One of the never-ending issues of my life with mother was making the bed. “Why bother?” I would ask. “It will just get messed up again, anyway.” We spent an amazing amount of time and energy discussing beds. Why bother battling over something so trivial?
School was a different matter. I caught her urgency about the need to get a good education. “Why bother?” did not apply to homework or studying. I would stay up half the night trying to find a more elegant solution to a math problem just so I could impress my teacher the next day. I went the extra two miles with everything and missed out on a lot of the fun of being a teen-ager. I won a scholarship and went to university. “Why bother?” the neighbors said. “She’ll just get married anyway.”
When I became a teacher, I wanted all the loose ends tied up at all times. I soon learned that every classroom situation can’t be anticipated, and that I did some of my best teaching when I was challenged with the unexpected. When I was superbly prepared, I became so committed to sticking to my lesson plan that I could not follow my students where they needed to go. Why bother preparing at all? I wondered sometimes. Nonetheless, I left very few blanks in my day book, even though I often did not bother looking at at my lesson plans.
Why bother? Why bother with the extras? Why bother learning how to use the audio-visual equipment? Why bother taking a non-credit summer course? Why bother spending hour after hour trying to explain grade five grammar to a grade ten student? Why bother checking the bathrooms to see if anyone was smoking, if I wasn’t going to turn the culprits in anyway?
And then there was the one which has made trouble for me all my life: Why bother speaking up? I have an affinity for the minority opinion, a natural inclination to side with the underdog. When everyone seems happy with a situation or a decision, if ignorance is bliss, why bother rocking the boat? Why bother defending someone I don’t like? Why bother struggling to be heard when nobody will listen?
As my life filled up to overflowing with husband, house, pets and children, “Why bother?” took another twist. When one is faced with thirty hours of work to complete in one day, it is important to know where to cut corners, what to leave out. Mothers need time to laugh and take naps and enjoy the antics of their growing children. Many of the tasks that seem so vital today will not mean much ten years from now. A perfectionist is like the gardener who compulsively keeps one or two rows perfectly cultivated, sprayed and weeded, leaving no time to care for the garden as a whole.

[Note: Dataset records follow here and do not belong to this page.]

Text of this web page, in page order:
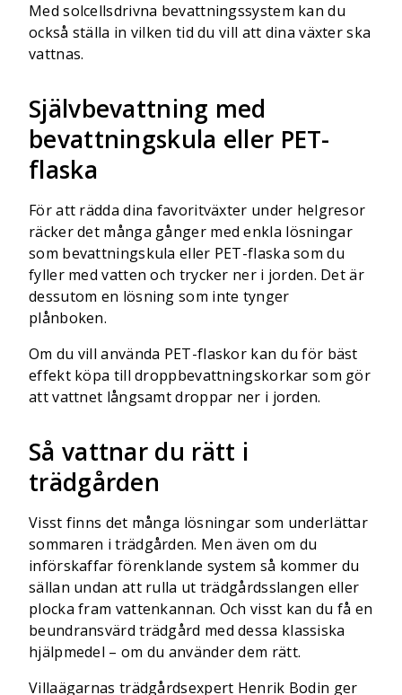
Med solcellsdrivna bevattningssystem kan du
också ställa in vilken tid du vill att dina växter ska
vattnas.
Självbevattning med
bevattningskula eller PET-
flaska
För att rädda dina favoritväxter under helgresor
räcker det många gånger med enkla lösningar
som bevattningskula eller PET-flaska som du
fyller med vatten och trycker ner i jorden. Det är
dessutom en lösning som inte tynger
plånboken.
Om du vill använda PET-flaskor kan du för bäst
effekt köpa till droppbevattningskorkar som gör
att vattnet långsamt droppar ner i jorden.
Så vattnar du rätt i
trädgården
Visst finns det många lösningar som underlättar
sommaren i trädgården. Men även om du
införskaffar förenklande system så kommer du
sällan undan att rulla ut trädgårdsslangen eller
plocka fram vattenkannan. Och visst kan du få en
beundransvärd trädgård med dessa klassiska
hjälpmedel – om du använder dem rätt.
Villaägarnas trädgårdsexpert Henrik Bodin ger
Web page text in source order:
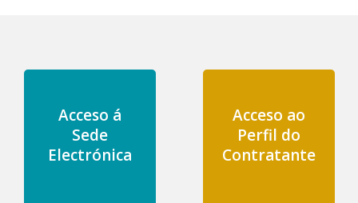
Acceso á
Sede
Electrónica
Acceso ao
Perfil do
Contratante

In the last city I lived, our church had a defunct piano in the basement. Not only was it hopelessly out of tune, but some of the keys were broken, and many would make no sound at all. The poor thing had been beaten with a stick, they told me. It was in such terrible shape that nobody could use it, but why bother fixing it if no one was using it?
One day, when I was getting my piano tuned, I asked the piano tuner to examine the church piano. He said there was still life in it, and offered to buy it for $150, or fix it for $650. A friend and I decided to solicit sponsors and go for a 46 – kilometer bike ride to raise the money. We were neither young nor athletic. Neither of us had ever ridden a bicycle further than ten kilometers at one go. Why bother trying something that everyone said would never work?
We trained furiously for two weeks, and attracted a lot of attention. My friend had custom T-shirts made up – “Geri-Trek ’92” – with our names on the back. We wore them to church one Sunday. I wrote a motivational song to the tune of Happy Wanderer (“We must, we must, we must make all those truckers eat our dust…”), and we sang it in the church basement with our guitars. Members of the congregation got into the act as a “pit crew”, supplying us with encouragement and refreshments along the route. With that much enthusiasm behind us, we had a great ride and raised $850. Not only did we get the piano fixed, but we discovered how much we enjoyed biking, and had many more great rides together. Later, we put on our spandex shorts and neon caps and sang our song at the community choir fun night. Those were glorious times, and we have the pictures to prove it.
I am an empty-nester now. Instead of doing whatever it is that unemployed empty-nesters are supposed to to, I average three to five hours a day writing (my record is eleven hours, resulting in very sore shoulders). I spend at least another hour researching markets, surfing the Net, trying to keep accurate records, and haunting the post office. I spend about three times as much money on this new career as I earn.
Recently, I came back from the post office waving a letter from an editor. “She wants revisions,” I said excitedly . The list was a page and a half long.
My husband looked at me quizzically. “What’s that – a five-dollar story?” he asked.
He was too tactful to say it out loud, but I could see the question in his eyes. Why bother?
“Why bother?” is an existential question. How I choose to answer it each day determines who I am becoming. My bed is still unmade four days out of five, and I may be a bit repetitive when I chatter on about my writing. But I have some great memories, and I am not finished yet. Why bother?